Adriana SanchezPillot (2015)

Indigenous Communities Building Historical Memory to Create Alternative Justice

Justice is composed of four elements: truth, reparations, sanctions, and non-repetition. This project aims to strengthen the efforts of the Chol organized communities in Northern Chiapas to create alternative forms of justice via a process of documenting historical memory and lived experiences. The purpose is to address the continuing violation of indigenous peoples right to justice, and the impunity of the crimes against humanity condoned by the Mexican State in the Northern and Forest regions of Chiapas between 1996 and 2006. These crimes happened in the context of the counterinsurgency war against the Zapatistas led by the Mexican government, as well as decades of unresolved land claims, displacement, and neoliberal reforms.
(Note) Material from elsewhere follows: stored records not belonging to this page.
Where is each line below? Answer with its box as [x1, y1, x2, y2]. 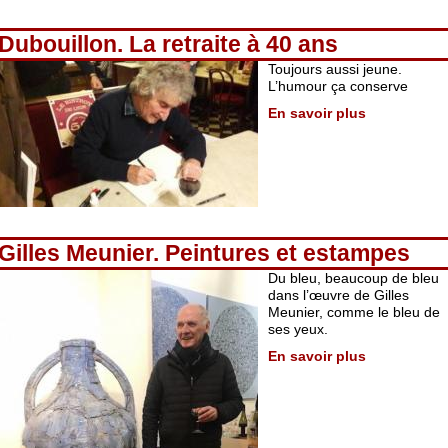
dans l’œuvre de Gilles [268, 287, 409, 303]
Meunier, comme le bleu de [268, 304, 440, 320]
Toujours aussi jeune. [268, 61, 402, 77]
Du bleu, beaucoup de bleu [268, 270, 439, 286]
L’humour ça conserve [268, 78, 408, 94]
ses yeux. [268, 321, 328, 337]
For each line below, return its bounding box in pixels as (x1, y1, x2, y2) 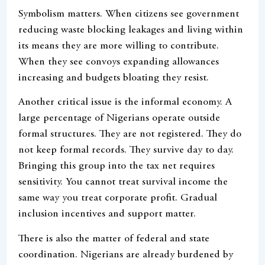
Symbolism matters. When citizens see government (18, 8, 240, 20)
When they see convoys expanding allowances (18, 56, 219, 67)
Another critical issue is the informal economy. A (18, 97, 232, 108)
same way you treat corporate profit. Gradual (18, 193, 218, 204)
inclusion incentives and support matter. (18, 209, 196, 220)
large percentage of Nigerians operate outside (18, 113, 221, 124)
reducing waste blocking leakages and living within (18, 24, 244, 35)
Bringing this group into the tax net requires (18, 161, 215, 172)
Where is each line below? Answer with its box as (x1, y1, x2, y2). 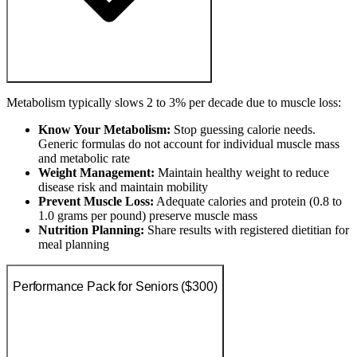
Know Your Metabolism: (38, 123, 171, 137)
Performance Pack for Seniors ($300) (13, 279, 218, 293)
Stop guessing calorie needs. (171, 123, 316, 137)
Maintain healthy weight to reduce (155, 166, 329, 180)
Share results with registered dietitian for (144, 223, 349, 237)
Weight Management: (38, 166, 155, 180)
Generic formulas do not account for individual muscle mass (38, 137, 339, 151)
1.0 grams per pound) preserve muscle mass (38, 209, 257, 223)
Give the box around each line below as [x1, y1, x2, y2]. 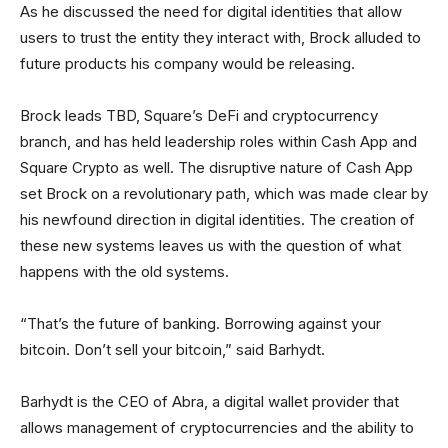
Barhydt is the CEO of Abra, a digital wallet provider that [20, 392, 399, 412]
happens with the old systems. [20, 262, 229, 282]
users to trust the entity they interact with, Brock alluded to [20, 28, 421, 48]
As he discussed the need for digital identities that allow [20, 2, 402, 22]
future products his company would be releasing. [20, 54, 355, 74]
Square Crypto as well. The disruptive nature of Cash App [20, 158, 413, 178]
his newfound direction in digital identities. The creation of [20, 210, 415, 230]
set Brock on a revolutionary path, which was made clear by [20, 184, 428, 204]
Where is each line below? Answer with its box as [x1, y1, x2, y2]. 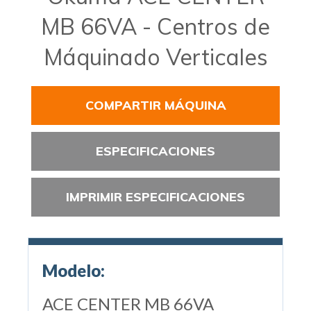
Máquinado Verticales [43, 42, 268, 71]
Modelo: [42, 260, 105, 280]
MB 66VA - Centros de [41, 12, 270, 40]
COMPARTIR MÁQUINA [85, 96, 226, 113]
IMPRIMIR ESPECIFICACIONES [66, 188, 245, 205]
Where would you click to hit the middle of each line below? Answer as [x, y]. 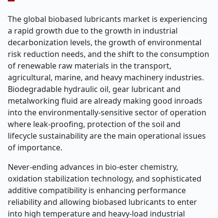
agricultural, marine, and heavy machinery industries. [106, 77]
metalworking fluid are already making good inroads [105, 101]
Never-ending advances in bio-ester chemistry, [93, 167]
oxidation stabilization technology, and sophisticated [105, 179]
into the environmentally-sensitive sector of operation [107, 112]
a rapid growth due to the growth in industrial [93, 31]
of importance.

In collaboration with the Fray Bartolom de Las Casas Human Rights Center, the project will reinforce the Centers legal, logistical, and media support of these cases. The process of constructing historical memory will involve documentation through interviews, systematization of data and analysis, and collective sharing with communities who have gone through a similar process of alternative justice in Chiapas. The testimonials and collective narratives will be organized into an archive that will be used to support a case and a petition being processed in the Inter American Commission for Human Rights (IACHR) and to develop popular education materials to uplift the voices of survivors that have been marginalized by the Mexican media and justice institutions.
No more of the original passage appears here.